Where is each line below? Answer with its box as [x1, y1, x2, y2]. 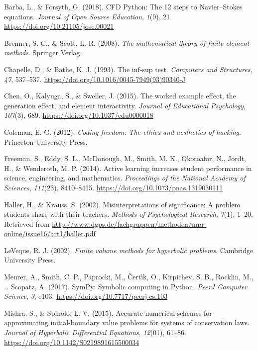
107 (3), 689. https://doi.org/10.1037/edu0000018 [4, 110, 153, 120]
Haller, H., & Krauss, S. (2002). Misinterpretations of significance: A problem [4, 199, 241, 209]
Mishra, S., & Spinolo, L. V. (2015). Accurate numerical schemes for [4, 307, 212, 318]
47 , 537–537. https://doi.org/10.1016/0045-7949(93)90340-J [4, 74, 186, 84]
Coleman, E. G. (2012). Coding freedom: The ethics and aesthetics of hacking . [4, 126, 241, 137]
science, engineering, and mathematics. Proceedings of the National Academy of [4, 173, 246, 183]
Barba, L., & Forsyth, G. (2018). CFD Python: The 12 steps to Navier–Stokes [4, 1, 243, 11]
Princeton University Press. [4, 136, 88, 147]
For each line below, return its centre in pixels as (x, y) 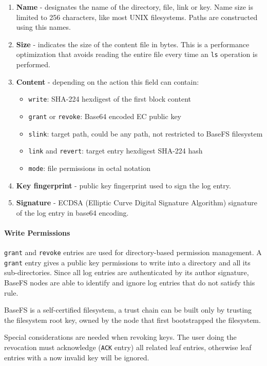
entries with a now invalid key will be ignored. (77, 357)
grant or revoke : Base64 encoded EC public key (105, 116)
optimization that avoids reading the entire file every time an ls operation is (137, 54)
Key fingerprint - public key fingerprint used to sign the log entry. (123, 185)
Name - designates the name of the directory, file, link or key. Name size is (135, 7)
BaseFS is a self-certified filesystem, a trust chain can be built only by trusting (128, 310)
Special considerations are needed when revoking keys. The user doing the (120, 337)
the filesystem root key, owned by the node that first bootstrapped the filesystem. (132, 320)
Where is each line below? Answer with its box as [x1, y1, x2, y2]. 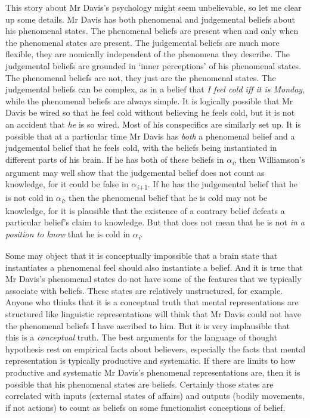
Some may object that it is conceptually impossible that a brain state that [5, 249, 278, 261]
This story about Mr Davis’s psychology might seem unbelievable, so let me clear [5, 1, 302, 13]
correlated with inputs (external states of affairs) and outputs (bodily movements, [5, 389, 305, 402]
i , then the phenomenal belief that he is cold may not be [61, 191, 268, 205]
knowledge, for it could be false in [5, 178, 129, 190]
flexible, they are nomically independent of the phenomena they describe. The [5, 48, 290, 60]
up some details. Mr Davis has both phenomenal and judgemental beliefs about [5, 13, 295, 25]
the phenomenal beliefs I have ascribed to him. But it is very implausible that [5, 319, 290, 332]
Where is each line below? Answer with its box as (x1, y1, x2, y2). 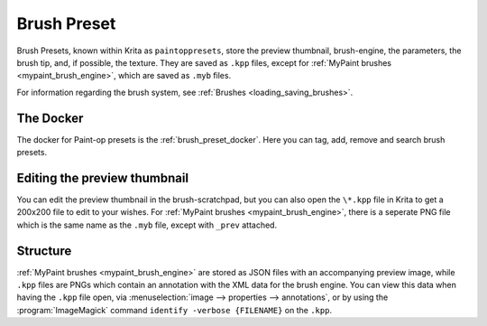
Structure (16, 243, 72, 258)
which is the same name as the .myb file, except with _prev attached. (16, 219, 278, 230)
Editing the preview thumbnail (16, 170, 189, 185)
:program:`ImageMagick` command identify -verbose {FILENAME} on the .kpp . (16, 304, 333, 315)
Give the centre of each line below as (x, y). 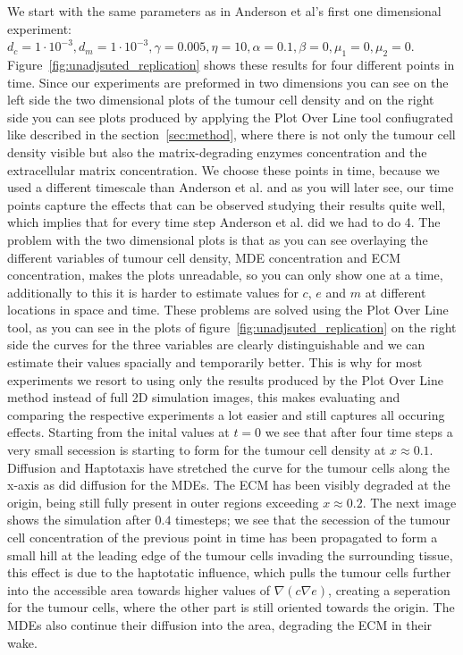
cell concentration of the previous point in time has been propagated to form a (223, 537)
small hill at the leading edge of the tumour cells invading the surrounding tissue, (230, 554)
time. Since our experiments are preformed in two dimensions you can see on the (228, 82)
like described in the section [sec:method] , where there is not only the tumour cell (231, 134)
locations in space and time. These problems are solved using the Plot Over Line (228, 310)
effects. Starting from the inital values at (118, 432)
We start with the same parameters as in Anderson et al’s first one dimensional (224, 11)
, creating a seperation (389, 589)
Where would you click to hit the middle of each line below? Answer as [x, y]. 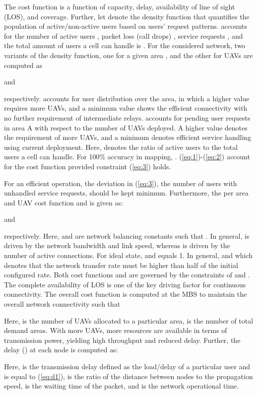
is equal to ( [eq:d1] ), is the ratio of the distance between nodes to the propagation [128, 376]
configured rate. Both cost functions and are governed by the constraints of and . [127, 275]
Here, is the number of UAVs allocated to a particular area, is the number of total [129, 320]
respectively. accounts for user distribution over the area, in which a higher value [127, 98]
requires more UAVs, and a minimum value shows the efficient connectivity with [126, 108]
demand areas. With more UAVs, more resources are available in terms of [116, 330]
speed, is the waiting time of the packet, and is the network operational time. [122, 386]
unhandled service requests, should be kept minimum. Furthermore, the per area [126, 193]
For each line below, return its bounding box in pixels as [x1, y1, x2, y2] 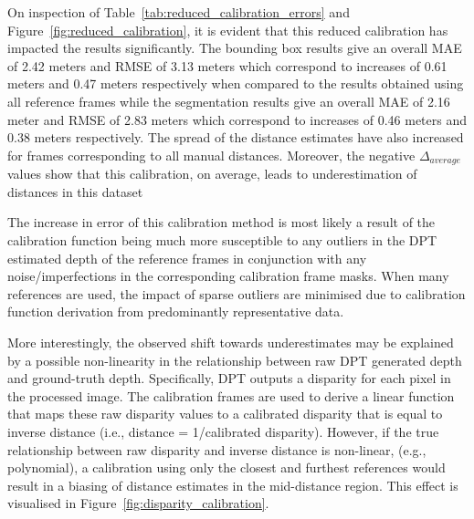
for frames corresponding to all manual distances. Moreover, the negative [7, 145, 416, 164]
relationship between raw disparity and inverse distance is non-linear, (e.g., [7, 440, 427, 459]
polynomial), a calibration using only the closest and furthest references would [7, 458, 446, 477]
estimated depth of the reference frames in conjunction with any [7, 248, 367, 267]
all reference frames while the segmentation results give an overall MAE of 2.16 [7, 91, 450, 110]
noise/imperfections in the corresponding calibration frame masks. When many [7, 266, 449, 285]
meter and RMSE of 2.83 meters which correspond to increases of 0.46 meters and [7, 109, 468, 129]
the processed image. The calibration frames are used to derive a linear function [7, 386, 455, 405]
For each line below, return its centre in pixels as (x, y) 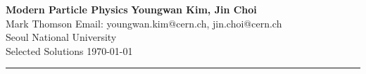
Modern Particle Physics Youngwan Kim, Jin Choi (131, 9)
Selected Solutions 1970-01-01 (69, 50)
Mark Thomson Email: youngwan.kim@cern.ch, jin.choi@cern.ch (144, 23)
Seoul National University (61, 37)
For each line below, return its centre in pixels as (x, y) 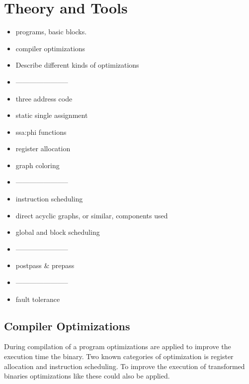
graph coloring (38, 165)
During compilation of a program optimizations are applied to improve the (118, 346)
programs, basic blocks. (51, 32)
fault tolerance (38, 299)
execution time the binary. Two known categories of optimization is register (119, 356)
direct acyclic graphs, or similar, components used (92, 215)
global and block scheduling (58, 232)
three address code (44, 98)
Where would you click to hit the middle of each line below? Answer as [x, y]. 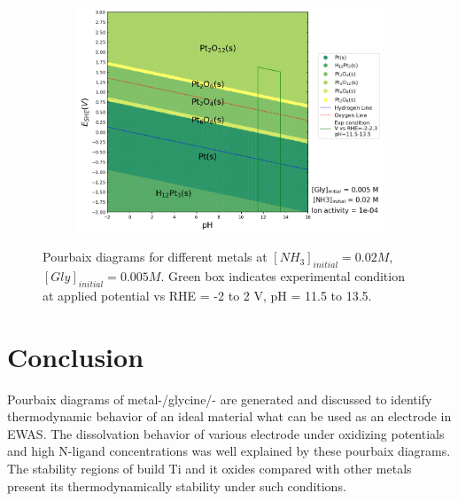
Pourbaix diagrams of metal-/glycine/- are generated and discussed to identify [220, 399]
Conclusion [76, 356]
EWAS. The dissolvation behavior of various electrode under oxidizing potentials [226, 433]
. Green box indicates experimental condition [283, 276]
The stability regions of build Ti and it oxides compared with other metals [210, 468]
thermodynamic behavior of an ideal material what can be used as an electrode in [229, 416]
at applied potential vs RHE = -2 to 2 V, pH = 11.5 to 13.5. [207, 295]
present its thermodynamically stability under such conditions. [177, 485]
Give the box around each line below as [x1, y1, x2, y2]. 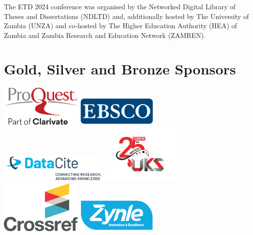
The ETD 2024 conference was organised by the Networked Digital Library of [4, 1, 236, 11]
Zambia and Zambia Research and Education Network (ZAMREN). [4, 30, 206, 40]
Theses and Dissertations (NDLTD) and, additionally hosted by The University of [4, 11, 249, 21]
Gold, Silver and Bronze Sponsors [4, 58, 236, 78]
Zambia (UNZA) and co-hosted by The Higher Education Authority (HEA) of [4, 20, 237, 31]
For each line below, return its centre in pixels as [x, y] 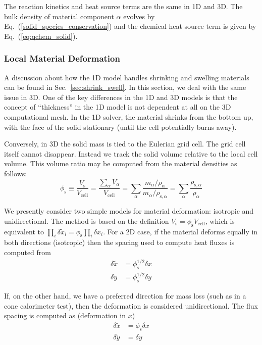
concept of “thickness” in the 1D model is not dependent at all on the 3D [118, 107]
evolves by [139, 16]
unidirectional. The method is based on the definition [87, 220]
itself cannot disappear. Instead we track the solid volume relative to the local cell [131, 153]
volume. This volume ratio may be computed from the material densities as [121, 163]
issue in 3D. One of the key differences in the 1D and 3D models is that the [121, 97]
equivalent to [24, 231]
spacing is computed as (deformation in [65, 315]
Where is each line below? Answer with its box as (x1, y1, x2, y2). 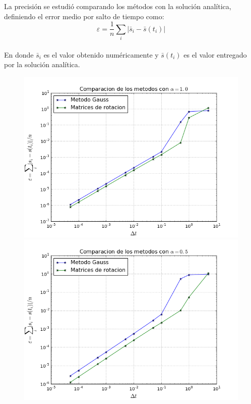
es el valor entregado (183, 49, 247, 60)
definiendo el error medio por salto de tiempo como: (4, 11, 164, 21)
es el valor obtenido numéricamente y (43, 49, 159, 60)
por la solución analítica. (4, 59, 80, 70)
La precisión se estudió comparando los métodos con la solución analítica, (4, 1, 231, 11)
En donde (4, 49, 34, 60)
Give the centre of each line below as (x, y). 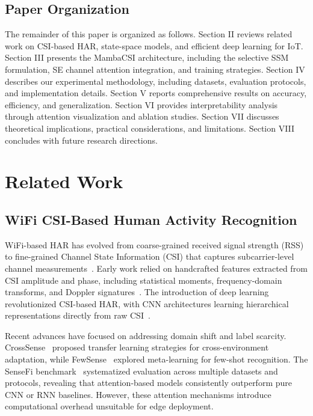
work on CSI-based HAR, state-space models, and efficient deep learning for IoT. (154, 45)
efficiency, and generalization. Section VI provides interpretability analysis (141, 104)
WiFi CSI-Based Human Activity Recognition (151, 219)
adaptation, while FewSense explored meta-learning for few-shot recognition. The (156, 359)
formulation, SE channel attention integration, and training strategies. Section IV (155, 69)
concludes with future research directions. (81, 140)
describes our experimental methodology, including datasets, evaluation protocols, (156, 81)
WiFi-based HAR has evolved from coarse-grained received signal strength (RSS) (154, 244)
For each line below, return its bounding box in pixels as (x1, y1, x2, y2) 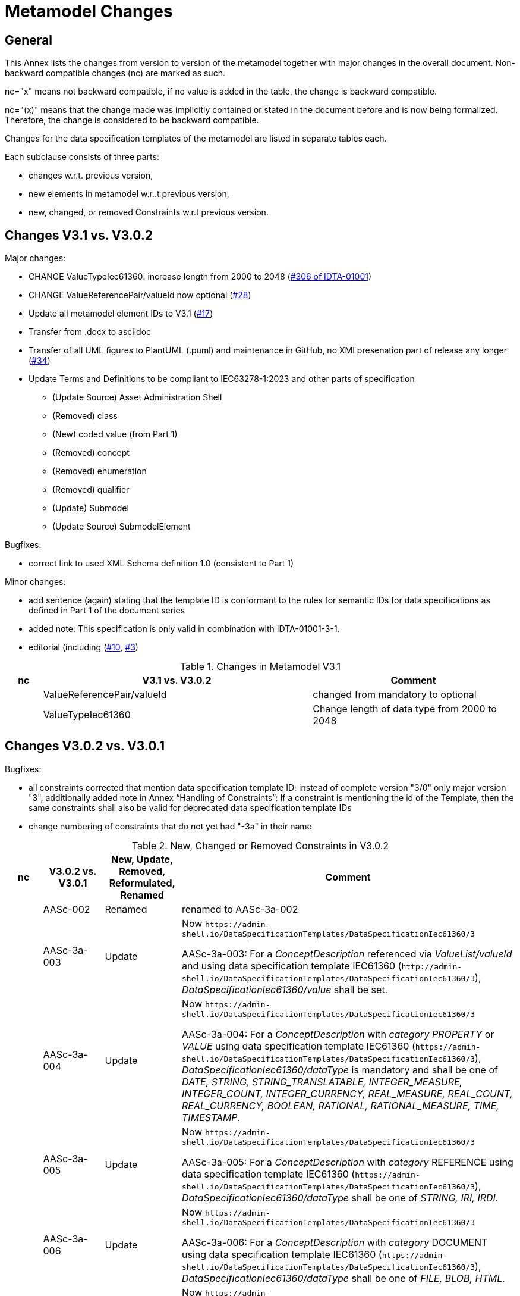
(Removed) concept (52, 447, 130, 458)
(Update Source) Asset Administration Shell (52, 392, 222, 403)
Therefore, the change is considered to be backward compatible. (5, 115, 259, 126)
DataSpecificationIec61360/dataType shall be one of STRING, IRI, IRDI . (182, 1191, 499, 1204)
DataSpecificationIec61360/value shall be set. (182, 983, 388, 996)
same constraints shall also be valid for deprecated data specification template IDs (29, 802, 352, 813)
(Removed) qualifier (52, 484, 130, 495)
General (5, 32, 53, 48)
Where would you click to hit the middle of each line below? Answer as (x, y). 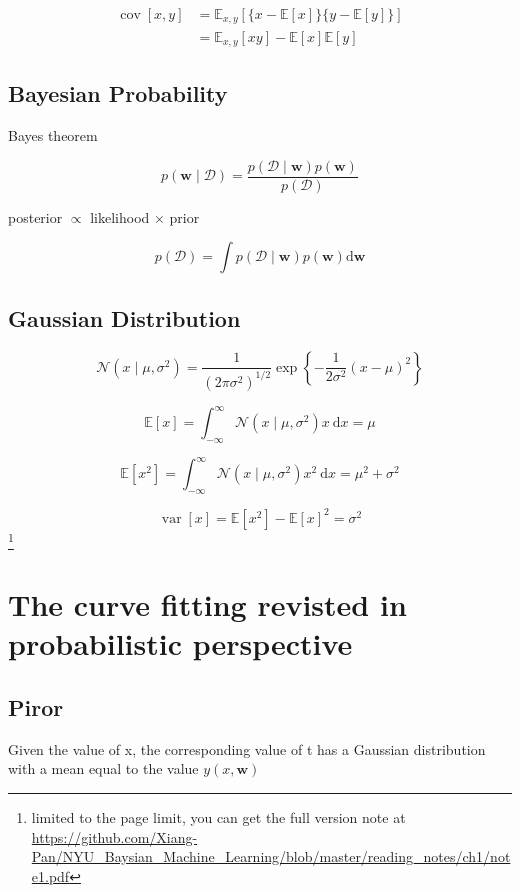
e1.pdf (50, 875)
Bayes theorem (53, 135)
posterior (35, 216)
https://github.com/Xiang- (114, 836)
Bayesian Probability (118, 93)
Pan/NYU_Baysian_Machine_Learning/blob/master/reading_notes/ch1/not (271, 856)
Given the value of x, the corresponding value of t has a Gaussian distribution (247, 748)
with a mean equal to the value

--

ACTIVITY —
Give back exactly, and solely, the section of the data above bounded by the line containing "condition [283, 276]" and the line containing "Zambia (UNZA) and", both bounding lines included and pictures omitted.

RESPONSE BOX —
. Green box indicates experimental condition [283, 276]
The stability regions of build Ti and it oxides compared with other metals [210, 468]
thermodynamic behavior of an ideal material what can be used as an electrode in [229, 416]
at applied potential vs RHE = -2 to 2 V, pH = 11.5 to 13.5. [207, 295]
present its thermodynamically stability under such conditions. [177, 485]
Give the box around each line below as [x1, y1, x2, y2]. 
The ETD 2024 conference was organised by the Networked Digital Library of [4, 1, 236, 11]
Zambia and Zambia Research and Education Network (ZAMREN). [4, 30, 206, 40]
Theses and Dissertations (NDLTD) and, additionally hosted by The University of [4, 11, 249, 21]
Gold, Silver and Bronze Sponsors [4, 58, 236, 78]
Zambia (UNZA) and co-hosted by The Higher Education Authority (HEA) of [4, 20, 237, 31]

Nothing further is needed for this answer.